The lack of public outcry over the continued persecution and murder of Christians in the Middle East is a scandal of enormous proportions. Only a few websites devoted to possible rescuing these victims dogs the internet. But pronouncements from public figures and even the leaders of Western Christendom are few and far between.

The fact is that Christians today face more persecution in more countries than any other religious group.

U.S. Christians sources estimate that 180 Christians are killed in 60 countries monthly for pursuit of their faith. Many of these are in notorious environments such as North Korea. But there are continuing incidents in nominally secular India, for example, where the current administration has its roots in Hindu chauvinism and in its twin, Moslem Pakistan.

But since 2011, of refugees official settlement in the U.S. just over 2,000 have been Muslim but only 53 Christians. It is true that particularly Syrian Christian refugees often more affluent, have made their way to the U.S. through ordinary visa channels and permanent residence. But the Obama Administration opposes legislation which would fast-track Christian refugees. That’s despite the fact that nearly a third of Syria’s Christians, about 600,000, have fled, harried by extremist groups like the Nusra Front [an Al Qaida affiliate] and now Daesh.

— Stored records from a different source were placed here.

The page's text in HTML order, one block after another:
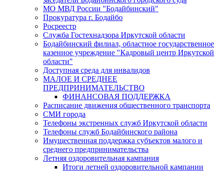
МО МВД России "Бодайбинский"
Прокуратура г. Бодайбо
Росреестр
Служба Гостехнадзора Иркутской области
Бодайбинский филиал, областное государственное
казенное учреждение "Кадровый центр Иркутской
области"
Доступная среда для инвалидов
МАЛОЕ И СРЕДНЕЕ
ПРЕДПРИНИМАТЕЛЬСТВО
ФИНАНСОВАЯ ПОДДЕРЖКА
Расписание движения общественного транспорта
СМИ города
Телефоны экстренных служб Иркутской области
Телефоны служб Бодайбинского района
Имущественная поддержка субъектов малого и
среднего предпринимательства
Летняя оздоровительная кампания
Итоги летней оздоровительной кампании

The Obama Administration downplaying of Christians in the refugee crisis is based on its fear such support would be viewed and used by Daesh [ISI or ISIL]. Or that it might be considered in the U.S. as part of the argument of “the clash of civilizations”. As in his earliest public Mideast pronouncements, Obama has argued inordinately supposed “Islamohobia” and antagonism toward American Moslems and the world Islamic community. But the reluctance to take on the issue goes back to the Bush Administration when Condoleezza Rice told a refugee aid official the White House did not intervene in ‘‘sectarian’’ issues.

 

It’s also true that Mideast Christians, generally, suffered less under the former autocratic regimes – including Sadam Hussein’s Iraq – than they have under their successors which often have a strong Muslim cast. Syrian Christians, for example, tended to stay loyal to Basher al-Assad rather than join the originally peaceful opponents of his bloody regime. The various Christian sects, some “in communion” with the Roman Catholic Chruch, others related to Eastern Orthodoxy, and others unique to the region and India, do not want to give up their ancient claims to their historic homes.

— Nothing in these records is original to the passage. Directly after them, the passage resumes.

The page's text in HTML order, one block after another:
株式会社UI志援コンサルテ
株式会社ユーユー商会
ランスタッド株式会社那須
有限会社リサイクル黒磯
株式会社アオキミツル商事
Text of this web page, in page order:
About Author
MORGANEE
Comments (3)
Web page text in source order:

But having said all this, the toll of Christians in the region has been horrendous. In many instances Daesh has simply beheaded locals where it has taken over traditional Christian villages. These ethnicities date back thousands of years even preceding their conversion as the earliest followers of Christ. They have been given the choice of converting, death flight, or paying jizya, a special tax on “followers of the book”, that is, Christians, Jews and Zoroastrians.

Obama did get around to referring to Christian and other minorities last fall when he said ‘‘we cannot allow these communities to be driven from their ancient homelands.’’ And when Daesh threatened to eradicate the Yazidis, an ancient syncretic sect combining elements of the region’s major religions, the U.S. beat back the terrorists with intensive bombing and Special Forces intervention.

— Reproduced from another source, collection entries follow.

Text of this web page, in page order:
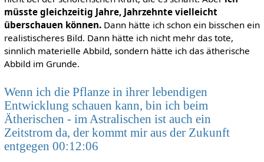
müsste gleichzeitig Jahre, Jahrzehnte vielleicht
überschauen können.Dann hätte ich schon ein bisschen ein
realistischeres Bild. Dann hätte ich nicht mehr das tote,
sinnlich materielle Abbild, sondern hätte ich das ätherische
Abbild im Grunde.
Wenn ich die Pflanze in ihrer lebendigen
Entwicklung schauen kann, bin ich beim
Ätherischen - im Astralischen ist auch ein
Zeitstrom da, der kommt mir aus der Zukunft
entgegen 00:12:06

But proposals to permit a large entry of Mideast Christians has been denounced as a violation of the constitution prohibition against religious favoritism. But in fact admission of refugees has often been based on a particular ethnic group targeted by oppressors abroad. And in this instance Christians constitute such a group.

The argument that more forceful rhetoric and more specific Christians worldwide, but particularly in the Mideast, must be made. The charge of “crusaders” – distorted as it is in all aspects – by Daesh and other Islamic terrorists should not be an excuse for not taking up the cudgels for an important and generally neglected human rights cause.